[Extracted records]
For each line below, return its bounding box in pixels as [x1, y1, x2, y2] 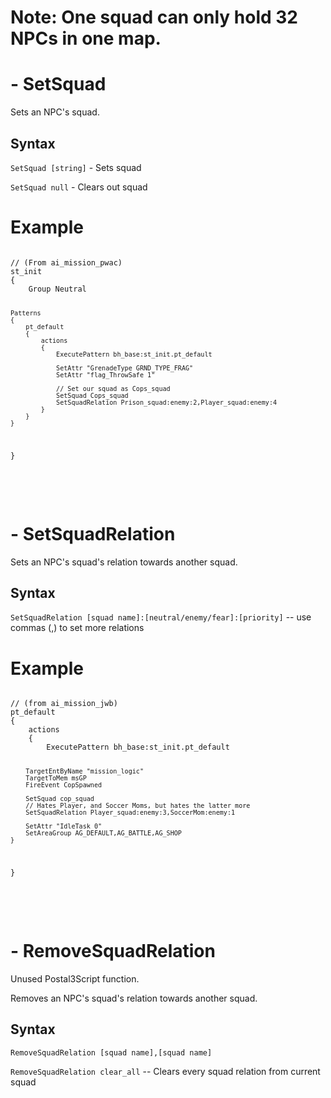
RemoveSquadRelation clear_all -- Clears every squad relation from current [10, 1065, 321, 1077]
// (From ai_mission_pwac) [10, 257, 123, 268]
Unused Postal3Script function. [10, 973, 140, 985]
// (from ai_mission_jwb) [10, 699, 118, 709]
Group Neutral [28, 284, 87, 294]
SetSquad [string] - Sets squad [10, 161, 142, 173]
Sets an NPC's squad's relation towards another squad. [10, 556, 238, 568]
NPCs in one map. [10, 27, 162, 50]
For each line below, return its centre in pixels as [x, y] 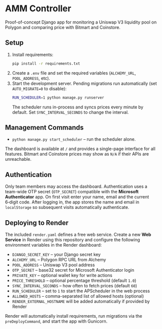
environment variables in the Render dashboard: [53, 245]
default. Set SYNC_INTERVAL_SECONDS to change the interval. [71, 112]
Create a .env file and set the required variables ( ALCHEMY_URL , [74, 73]
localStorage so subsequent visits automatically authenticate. [67, 207]
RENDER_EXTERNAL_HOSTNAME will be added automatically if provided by [81, 301]
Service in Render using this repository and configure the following [73, 240]
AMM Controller [38, 9]
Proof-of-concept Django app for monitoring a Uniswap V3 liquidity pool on [81, 22]
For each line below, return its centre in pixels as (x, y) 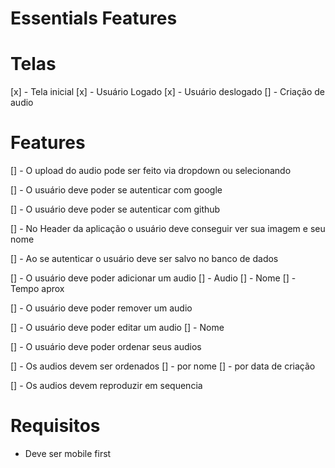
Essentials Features (94, 18)
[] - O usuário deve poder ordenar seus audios (106, 347)
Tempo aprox (37, 289)
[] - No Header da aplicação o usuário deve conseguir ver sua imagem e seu (168, 229)
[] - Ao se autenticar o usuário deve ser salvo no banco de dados (144, 259)
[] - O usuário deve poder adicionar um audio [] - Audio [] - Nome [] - (153, 278)
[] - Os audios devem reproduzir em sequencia (106, 386)
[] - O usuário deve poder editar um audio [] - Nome (117, 328)
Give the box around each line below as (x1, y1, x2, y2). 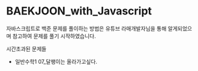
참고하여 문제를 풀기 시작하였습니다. (12, 32, 96, 40)
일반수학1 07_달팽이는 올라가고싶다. (14, 58, 98, 65)
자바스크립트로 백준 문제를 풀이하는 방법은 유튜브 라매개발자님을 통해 (6, 25, 167, 32)
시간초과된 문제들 (6, 45, 47, 52)
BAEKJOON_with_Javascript (6, 4, 152, 18)
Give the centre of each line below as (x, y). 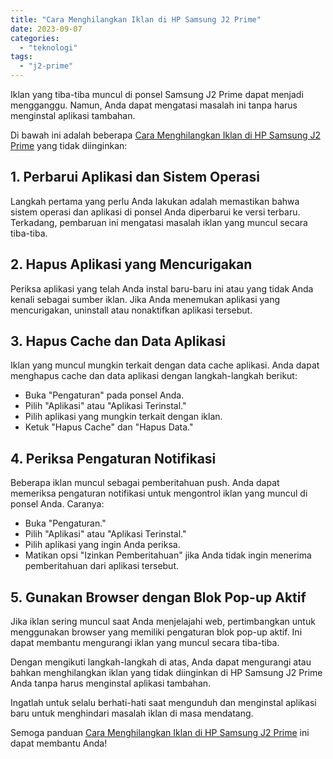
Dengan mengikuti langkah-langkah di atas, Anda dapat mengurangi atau (161, 662)
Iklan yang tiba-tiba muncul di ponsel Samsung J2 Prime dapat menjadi (157, 94)
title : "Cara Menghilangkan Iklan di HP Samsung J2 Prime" (136, 19)
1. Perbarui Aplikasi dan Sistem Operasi (135, 177)
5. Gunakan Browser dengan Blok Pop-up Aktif (158, 597)
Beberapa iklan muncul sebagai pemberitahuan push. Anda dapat (145, 483)
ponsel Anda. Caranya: (57, 504)
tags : (21, 57)
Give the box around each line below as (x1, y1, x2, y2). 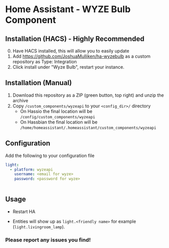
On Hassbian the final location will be (20, 119, 98, 125)
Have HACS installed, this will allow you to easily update (12, 48, 130, 54)
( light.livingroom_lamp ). (12, 224, 65, 230)
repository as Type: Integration (12, 59, 77, 64)
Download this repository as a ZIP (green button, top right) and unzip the (12, 92, 164, 98)
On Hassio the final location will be (20, 108, 93, 114)
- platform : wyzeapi (10, 167, 53, 172)
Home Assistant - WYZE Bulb (5, 4, 131, 15)
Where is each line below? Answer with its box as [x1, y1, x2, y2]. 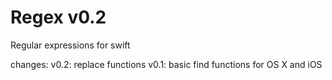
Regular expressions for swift [10, 39, 131, 51]
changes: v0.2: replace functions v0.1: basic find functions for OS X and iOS [10, 58, 323, 70]
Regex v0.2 [10, 6, 107, 29]
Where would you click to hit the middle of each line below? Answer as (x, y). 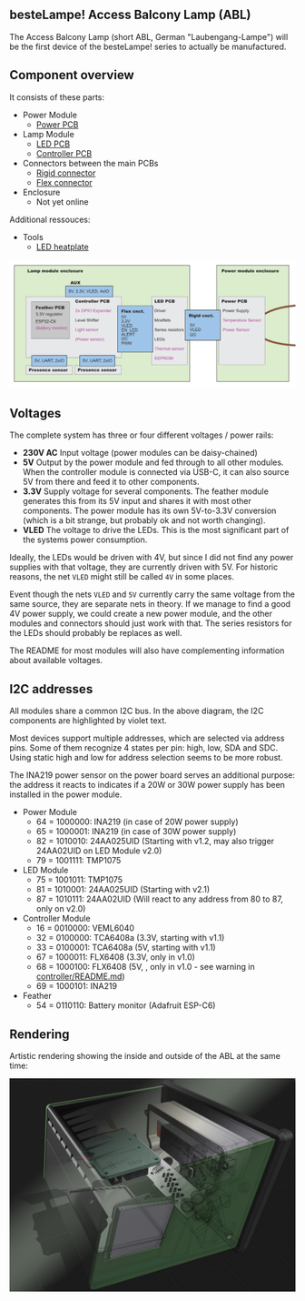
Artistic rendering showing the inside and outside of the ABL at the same (145, 1055)
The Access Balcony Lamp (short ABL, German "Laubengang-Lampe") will (149, 36)
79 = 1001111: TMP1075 (79, 861)
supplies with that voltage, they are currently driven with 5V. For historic (144, 567)
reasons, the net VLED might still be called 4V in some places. (122, 577)
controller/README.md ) (80, 976)
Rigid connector (66, 173)
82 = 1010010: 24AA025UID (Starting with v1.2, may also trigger (155, 842)
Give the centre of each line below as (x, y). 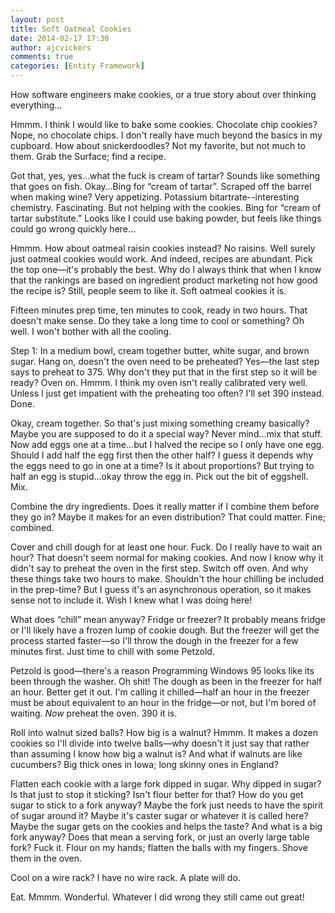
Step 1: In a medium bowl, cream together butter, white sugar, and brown (160, 350)
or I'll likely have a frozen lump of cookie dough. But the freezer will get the (165, 630)
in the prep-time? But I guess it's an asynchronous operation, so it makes (161, 589)
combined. (32, 527)
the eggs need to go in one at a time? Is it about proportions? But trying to (162, 465)
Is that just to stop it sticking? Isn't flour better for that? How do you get (157, 794)
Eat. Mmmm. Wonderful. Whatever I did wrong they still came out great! (157, 897)
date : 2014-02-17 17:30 (60, 38)
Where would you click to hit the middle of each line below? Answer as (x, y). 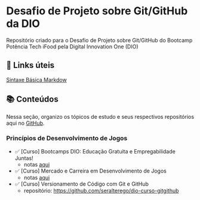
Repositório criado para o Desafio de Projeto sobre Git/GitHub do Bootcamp (99, 40)
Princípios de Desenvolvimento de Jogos (67, 139)
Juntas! (24, 158)
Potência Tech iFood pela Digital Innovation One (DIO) (72, 47)
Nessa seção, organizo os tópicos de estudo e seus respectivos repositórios (100, 116)
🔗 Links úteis (30, 65)
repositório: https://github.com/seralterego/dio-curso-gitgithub (101, 190)
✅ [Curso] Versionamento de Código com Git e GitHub (82, 184)
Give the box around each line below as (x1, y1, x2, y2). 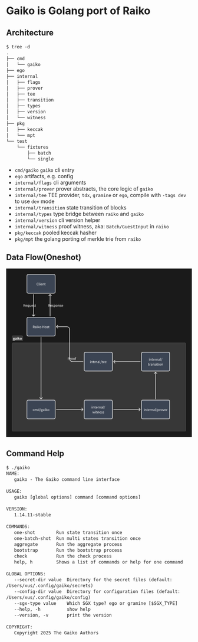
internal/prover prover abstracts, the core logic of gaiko (14, 185, 153, 192)
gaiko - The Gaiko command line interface (14, 477, 120, 483)
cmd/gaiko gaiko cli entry (14, 166, 75, 173)
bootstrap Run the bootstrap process (14, 548, 123, 553)
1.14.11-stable (14, 512, 51, 518)
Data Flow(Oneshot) (6, 253, 81, 263)
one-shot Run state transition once (14, 530, 123, 536)
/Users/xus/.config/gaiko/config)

— TASK ITEM —
Without the pictures, give every line of the data again, exactly as written.

— YOUR SOLUTION —
For each line below, return its bounding box in pixels as [x1, y1, x2, y2] 
RemoveSquadRelation clear_all -- Clears every squad relation from current [10, 1065, 321, 1077]
// (From ai_mission_pwac) [10, 257, 123, 268]
Unused Postal3Script function. [10, 973, 140, 985]
// (from ai_mission_jwb) [10, 699, 118, 709]
Group Neutral [28, 284, 87, 294]
SetSquad [string] - Sets squad [10, 161, 142, 173]
Sets an NPC's squad's relation towards another squad. [10, 556, 238, 568]
NPCs in one map. [10, 27, 162, 50]
For each line below, return its centre in pixels as [x, y] 
environment variables in the Render dashboard: [53, 245]
default. Set SYNC_INTERVAL_SECONDS to change the interval. [71, 112]
Create a .env file and set the required variables ( ALCHEMY_URL , [74, 73]
localStorage so subsequent visits automatically authenticate. [67, 207]
RENDER_EXTERNAL_HOSTNAME will be added automatically if provided by [81, 301]
Service in Render using this repository and configure the following [73, 240]
AMM Controller [38, 9]
Proof-of-concept Django app for monitoring a Uniswap V3 liquidity pool on [81, 22]
For each line below, return its centre in pixels as (x, y) 
Essentials Features (94, 18)
[] - O usuário deve poder ordenar seus audios (106, 347)
Tempo aprox (37, 289)
[] - No Header da aplicação o usuário deve conseguir ver sua imagem e seu (168, 229)
[] - Ao se autenticar o usuário deve ser salvo no banco de dados (144, 259)
[] - O usuário deve poder adicionar um audio [] - Audio [] - Nome [] - (153, 278)
[] - Os audios devem reproduzir em sequencia (106, 386)
[] - O usuário deve poder editar um audio [] - Nome (117, 328)
Give the box around each line below as (x1, y1, x2, y2). 
참고하여 문제를 풀기 시작하였습니다. (12, 32, 96, 40)
일반수학1 07_달팽이는 올라가고싶다. (14, 58, 98, 65)
자바스크립트로 백준 문제를 풀이하는 방법은 유튜브 라매개발자님을 통해 (6, 25, 167, 32)
시간초과된 문제들 (6, 45, 47, 52)
BAEKJOON_with_Javascript (6, 4, 152, 18)
Give the centre of each line below as (x, y). 
Dengan mengikuti langkah-langkah di atas, Anda dapat mengurangi atau (161, 662)
Iklan yang tiba-tiba muncul di ponsel Samsung J2 Prime dapat menjadi (157, 94)
title : "Cara Menghilangkan Iklan di HP Samsung J2 Prime" (136, 19)
1. Perbarui Aplikasi dan Sistem Operasi (135, 177)
5. Gunakan Browser dengan Blok Pop-up Aktif (158, 597)
Beberapa iklan muncul sebagai pemberitahuan push. Anda dapat (145, 483)
ponsel Anda. Caranya: (57, 504)
tags : (21, 57)
Give the box around each line below as (x1, y1, x2, y2). 
On Hassbian the final location will be (20, 119, 98, 125)
Have HACS installed, this will allow you to easily update (12, 48, 130, 54)
( light.livingroom_lamp ). (12, 224, 65, 230)
repository as Type: Integration (12, 59, 77, 64)
Download this repository as a ZIP (green button, top right) and unzip the (12, 92, 164, 98)
On Hassio the final location will be (20, 108, 93, 114)
- platform : wyzeapi (10, 167, 53, 172)
Home Assistant - WYZE Bulb (5, 4, 131, 15)
Where is each line below? Answer with its box as [x1, y1, x2, y2]. 
Regular expressions for swift [10, 39, 131, 51]
changes: v0.2: replace functions v0.1: basic find functions for OS X and iOS [10, 58, 323, 70]
Regex v0.2 [10, 6, 107, 29]
Where would you click to hit the middle of each line below? Answer as (x, y). 
Artistic rendering showing the inside and outside of the ABL at the same (145, 1055)
The Access Balcony Lamp (short ABL, German "Laubengang-Lampe") will (149, 36)
79 = 1001111: TMP1075 (79, 861)
supplies with that voltage, they are currently driven with 5V. For historic (144, 567)
reasons, the net VLED might still be called 4V in some places. (122, 577)
controller/README.md ) (80, 976)
Rigid connector (66, 173)
82 = 1010010: 24AA025UID (Starting with v1.2, may also trigger (155, 842)
Give the centre of each line below as (x, y). 
Step 1: In a medium bowl, cream together butter, white sugar, and brown (160, 350)
or I'll likely have a frozen lump of cookie dough. But the freezer will get the (165, 630)
in the prep-time? But I guess it's an asynchronous operation, so it makes (161, 589)
combined. (32, 527)
the eggs need to go in one at a time? Is it about proportions? But trying to (162, 465)
Is that just to stop it sticking? Isn't flour better for that? How do you get (157, 794)
Eat. Mmmm. Wonderful. Whatever I did wrong they still came out great! (157, 897)
date : 2014-02-17 17:30 (60, 38)
Where would you click to hit the middle of each line below? Answer as (x, y). 
Repositório criado para o Desafio de Projeto sobre Git/GitHub do Bootcamp (99, 40)
Princípios de Desenvolvimento de Jogos (67, 139)
Juntas! (24, 158)
Potência Tech iFood pela Digital Innovation One (DIO) (72, 47)
Nessa seção, organizo os tópicos de estudo e seus respectivos repositórios (100, 116)
🔗 Links úteis (30, 65)
repositório: https://github.com/seralterego/dio-curso-gitgithub (101, 190)
✅ [Curso] Versionamento de Código com Git e GitHub (82, 184)
Give the box around each line below as (x1, y1, x2, y2). 
internal/prover prover abstracts, the core logic of gaiko (14, 185, 153, 192)
gaiko - The Gaiko command line interface (14, 477, 120, 483)
cmd/gaiko gaiko cli entry (14, 166, 75, 173)
bootstrap Run the bootstrap process (14, 548, 123, 553)
1.14.11-stable (14, 512, 51, 518)
Data Flow(Oneshot) (6, 253, 81, 263)
one-shot Run state transition once (14, 530, 123, 536)
/Users/xus/.config/gaiko/config)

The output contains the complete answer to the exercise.